Akan tetapi sekali ini Mayang tidak tertawa melihat ulah Hay Hay, bahkan kerut di kening gadis itu semakin mendalam dan mulutnya yang cemberut menjadi semakin meruncing. Dengan gerakan marah dia membuat dua kuncir tebal yang tadinya bergantung di depan dada melayang dan berpindah ke punggungnya.
Mata yang sipit itu basah, hidung yang agak besar itu cupingnya bergerak lembut, mulut yang kecil kemerahan itu membentuk bundaran runcing, kedua pipi yang putih mulus dan biasanya kemerahan itu kini menjadi merah padam. Akan tetapi bagi Hay Hay kelihatan semakin cantik manis saja!

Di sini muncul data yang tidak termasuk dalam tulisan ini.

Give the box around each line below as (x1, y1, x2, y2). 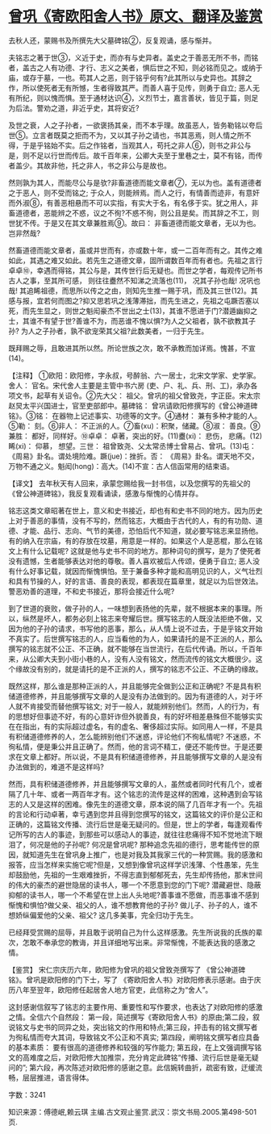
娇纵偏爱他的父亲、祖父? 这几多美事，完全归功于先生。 (15, 910, 198, 920)
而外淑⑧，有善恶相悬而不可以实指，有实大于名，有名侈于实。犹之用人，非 (8, 198, 259, 207)
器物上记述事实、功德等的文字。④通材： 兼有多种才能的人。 (59, 411, 262, 421)
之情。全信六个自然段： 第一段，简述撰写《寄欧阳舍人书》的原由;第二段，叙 (8, 1012, 261, 1022)
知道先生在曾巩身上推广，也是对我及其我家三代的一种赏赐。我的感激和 (29, 849, 263, 860)
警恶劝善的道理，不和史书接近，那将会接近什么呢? (8, 586, 175, 596)
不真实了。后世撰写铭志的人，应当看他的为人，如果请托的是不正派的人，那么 (8, 634, 263, 643)
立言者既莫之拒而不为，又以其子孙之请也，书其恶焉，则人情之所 (31, 130, 244, 140)
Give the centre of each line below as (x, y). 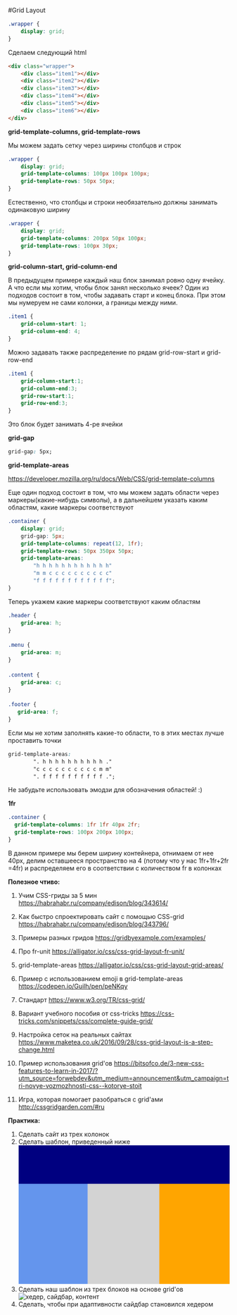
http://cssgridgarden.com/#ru (61, 1106)
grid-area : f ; (38, 712)
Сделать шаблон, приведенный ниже (74, 1142)
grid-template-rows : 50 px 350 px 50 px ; (77, 551)
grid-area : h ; (41, 623)
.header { (23, 615)
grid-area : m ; (41, 653)
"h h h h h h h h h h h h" (73, 566)
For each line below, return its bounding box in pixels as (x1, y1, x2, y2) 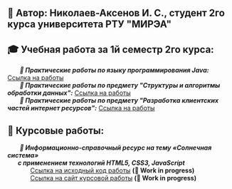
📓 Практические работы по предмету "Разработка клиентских (19, 96, 219, 105)
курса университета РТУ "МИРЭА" (7, 19, 172, 31)
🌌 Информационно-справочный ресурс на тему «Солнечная (19, 143, 212, 152)
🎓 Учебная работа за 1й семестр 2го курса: (7, 44, 215, 56)
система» (7, 151, 39, 160)
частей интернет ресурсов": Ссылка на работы (7, 104, 155, 113)
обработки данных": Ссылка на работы (7, 88, 132, 97)
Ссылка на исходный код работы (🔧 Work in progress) (30, 166, 195, 175)
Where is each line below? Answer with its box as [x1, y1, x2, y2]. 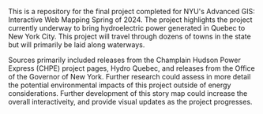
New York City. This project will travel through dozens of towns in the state [8, 31, 251, 41]
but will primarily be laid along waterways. [8, 40, 145, 50]
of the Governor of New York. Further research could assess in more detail [8, 72, 251, 81]
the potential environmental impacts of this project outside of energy [8, 80, 231, 90]
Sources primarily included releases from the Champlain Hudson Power [8, 55, 241, 64]
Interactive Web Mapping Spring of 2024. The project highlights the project [8, 15, 253, 24]
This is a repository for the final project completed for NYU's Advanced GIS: [8, 7, 255, 16]
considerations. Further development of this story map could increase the [8, 89, 248, 97]
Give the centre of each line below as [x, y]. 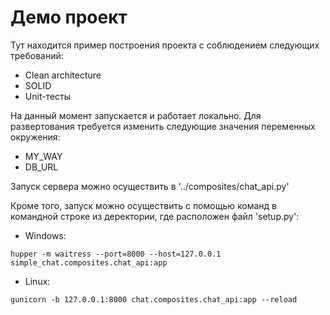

"Tidak perlu menjual rayuan! Aku juga tahu bahwa aku adalah seorang gadis bodoh dan tolol, tidak sehebat engkau ini pendekar jagoan yang serba bisa!"
"Astaga! Ini namanya marah benar-benar! Mayang sayang, siapa yang mengatakan bahwa engkau gadis bodoh dan tolol? Biar kugampar mulut orang yang berani memakimu seperti itu!"
Gadis itu tadinya memutar tubuh membelakangi Hay Hay yang hanya dapat mengagumi pinggulnya yang bulat besar membusung. Tiba-tiba dia membalik dan sepasang kuncirnya turut pula melayang ke depan, secepat gerakan pecutnya, suaranya pun meledak dalam serangan yang mendadak dan mengejutkan.
"Engkau yang menghina dan memaki aku!"
Hay Hay memandang bengong. "Aku? Ya ampun dewiku! Aku menghina dan memakimu? Akan kupukuli kepala ini kalau berani! Engkau sudah menolongku, engkau telah bersikap ramah dan baik, engkau begini manis dan jelita, dan engkau sahabat baikku. Bagaimana mungkin aku menghina dan memakimu?”
"Engkau masih berani menyangkal? Bukankah ketika bertemu dengan aku, engkau sudah berlagak bodoh? Engkau berlagak seakan-akan seorang pemuda yang lemah? Bukankah itu berarti bahwa engkau sudah mempermainkan aku, bahwa engkau sudah menganggap aku bodoh dan karenanya menghinaku? Hayo katakan! Hayo katakan bahwa engkau tidak menganggapku bodoh! Engkau telah mempermainkan aku, membikin aku merasa bodoh dan malu bukan main! Ihhhh... ingin aku menghajarmu!"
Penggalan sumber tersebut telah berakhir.